Excerpts from a dataset:

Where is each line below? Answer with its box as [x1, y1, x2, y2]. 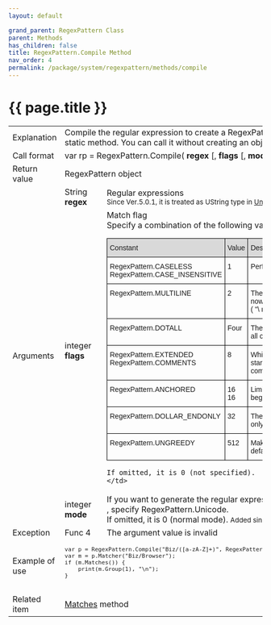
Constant [110, 243, 139, 252]
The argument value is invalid [106, 527, 218, 538]
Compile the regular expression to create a [64, 127, 226, 138]
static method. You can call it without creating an [64, 136, 249, 148]
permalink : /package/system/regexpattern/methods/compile [8, 64, 207, 73]
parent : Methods [8, 34, 63, 42]
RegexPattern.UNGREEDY [110, 438, 195, 448]
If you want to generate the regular [106, 494, 238, 505]
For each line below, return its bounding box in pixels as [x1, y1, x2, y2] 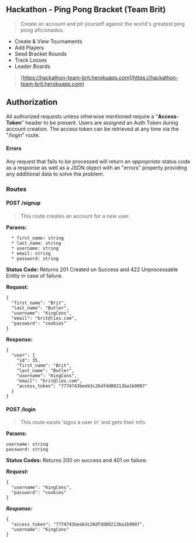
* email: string [11, 250, 51, 257]
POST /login [6, 405, 36, 412]
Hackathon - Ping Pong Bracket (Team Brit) [6, 5, 166, 15]
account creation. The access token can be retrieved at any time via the [6, 125, 179, 132]
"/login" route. [6, 131, 40, 138]
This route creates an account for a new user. [20, 212, 130, 219]
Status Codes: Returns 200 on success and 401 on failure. [6, 457, 148, 464]
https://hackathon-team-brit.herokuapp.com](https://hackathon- [22, 74, 178, 81]
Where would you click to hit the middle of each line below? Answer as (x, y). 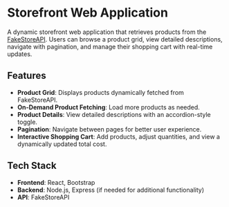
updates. (20, 54)
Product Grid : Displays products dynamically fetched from (101, 92)
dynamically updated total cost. (62, 144)
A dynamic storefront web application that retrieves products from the (107, 32)
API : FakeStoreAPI (43, 197)
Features (27, 76)
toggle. (27, 122)
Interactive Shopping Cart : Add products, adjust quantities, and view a (118, 136)
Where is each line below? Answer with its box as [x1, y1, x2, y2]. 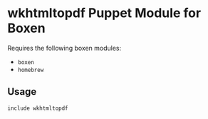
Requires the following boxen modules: [7, 43, 122, 52]
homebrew [17, 66, 44, 73]
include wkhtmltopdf [7, 105, 69, 112]
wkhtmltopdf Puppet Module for [7, 5, 202, 21]
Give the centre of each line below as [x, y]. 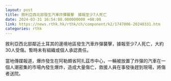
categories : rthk [24, 29]
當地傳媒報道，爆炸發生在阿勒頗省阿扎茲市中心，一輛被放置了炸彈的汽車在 [83, 61]
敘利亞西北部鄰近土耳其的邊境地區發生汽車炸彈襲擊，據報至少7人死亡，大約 [84, 44]
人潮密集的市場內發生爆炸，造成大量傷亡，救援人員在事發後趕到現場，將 [85, 67]
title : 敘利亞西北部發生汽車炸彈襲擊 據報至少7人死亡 [56, 15]
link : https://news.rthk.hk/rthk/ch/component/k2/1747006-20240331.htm [83, 24]
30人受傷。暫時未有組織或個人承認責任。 [48, 50]
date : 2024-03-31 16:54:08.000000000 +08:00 [53, 19]
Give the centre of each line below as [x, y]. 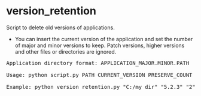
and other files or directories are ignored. [66, 51]
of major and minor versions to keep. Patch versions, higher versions [100, 45]
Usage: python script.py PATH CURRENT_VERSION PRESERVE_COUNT [99, 75]
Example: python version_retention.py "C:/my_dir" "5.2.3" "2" [101, 87]
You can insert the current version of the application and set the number [104, 39]
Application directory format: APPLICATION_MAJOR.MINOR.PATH [98, 63]
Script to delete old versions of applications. [60, 27]
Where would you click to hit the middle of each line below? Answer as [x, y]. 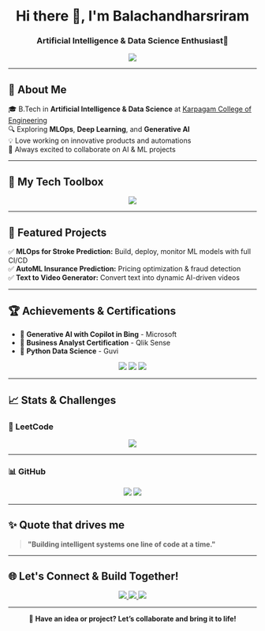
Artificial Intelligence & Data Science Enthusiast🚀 [132, 41]
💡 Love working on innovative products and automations [100, 140]
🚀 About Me [37, 90]
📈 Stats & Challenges [62, 400]
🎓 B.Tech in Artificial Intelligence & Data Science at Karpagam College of [130, 109]
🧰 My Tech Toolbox [56, 182]
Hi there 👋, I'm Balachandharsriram [132, 16]
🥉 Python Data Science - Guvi [69, 351]
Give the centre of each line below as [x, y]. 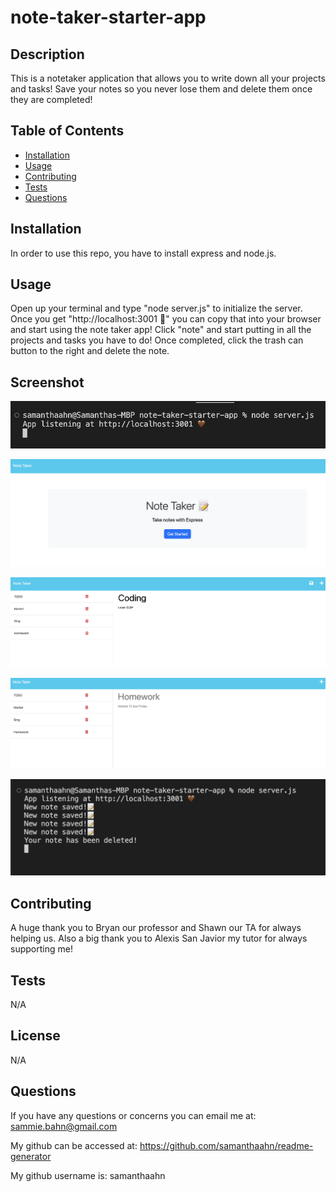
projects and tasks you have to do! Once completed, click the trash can [157, 340]
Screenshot [47, 382]
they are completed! [51, 99]
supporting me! [41, 949]
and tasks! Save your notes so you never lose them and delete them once [161, 89]
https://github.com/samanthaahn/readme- [226, 1145]
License [35, 1036]
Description [47, 54]
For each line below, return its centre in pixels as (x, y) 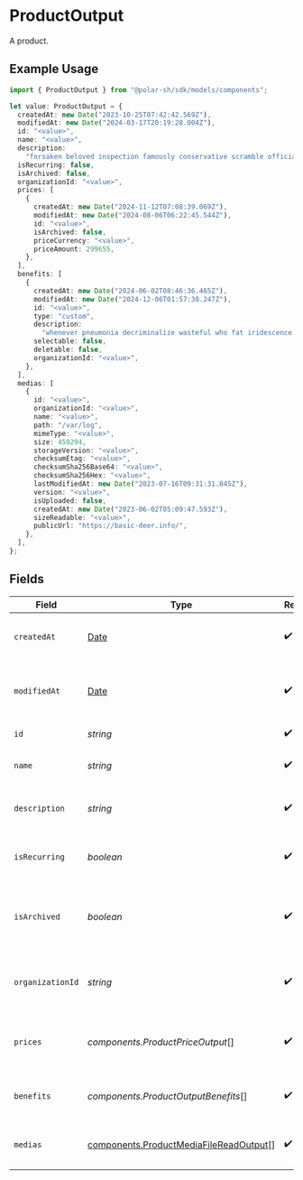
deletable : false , (68, 349)
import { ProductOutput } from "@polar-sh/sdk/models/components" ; (139, 90)
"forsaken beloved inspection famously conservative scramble (145, 156)
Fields (27, 579)
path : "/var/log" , (68, 425)
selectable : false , (69, 341)
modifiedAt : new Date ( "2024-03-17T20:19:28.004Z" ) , (117, 123)
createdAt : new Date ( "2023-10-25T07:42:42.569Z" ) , (115, 115)
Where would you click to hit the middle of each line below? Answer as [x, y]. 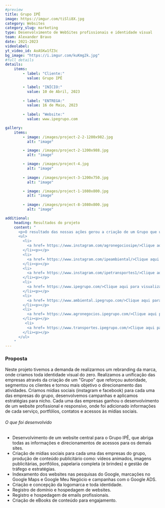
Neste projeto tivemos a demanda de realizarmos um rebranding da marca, [81, 369]
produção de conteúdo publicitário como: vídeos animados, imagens [82, 458]
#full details [20, 60]
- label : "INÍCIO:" [43, 87]
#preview [14, 10]
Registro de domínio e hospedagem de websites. [62, 490]
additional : [17, 218]
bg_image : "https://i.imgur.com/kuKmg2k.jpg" [52, 55]
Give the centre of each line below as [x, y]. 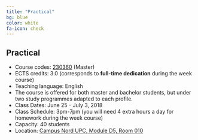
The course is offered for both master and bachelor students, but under [103, 93]
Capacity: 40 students [42, 124]
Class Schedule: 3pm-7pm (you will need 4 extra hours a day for [94, 112]
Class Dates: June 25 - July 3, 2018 [59, 105]
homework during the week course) [59, 118]
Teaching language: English [49, 86]
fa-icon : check [25, 28]
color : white [22, 23]

EXERCISE DETAILS: Looking at the entries above, work out how many lines contain "students", then reply with that number and no other words.

RESPONSE AREA: 2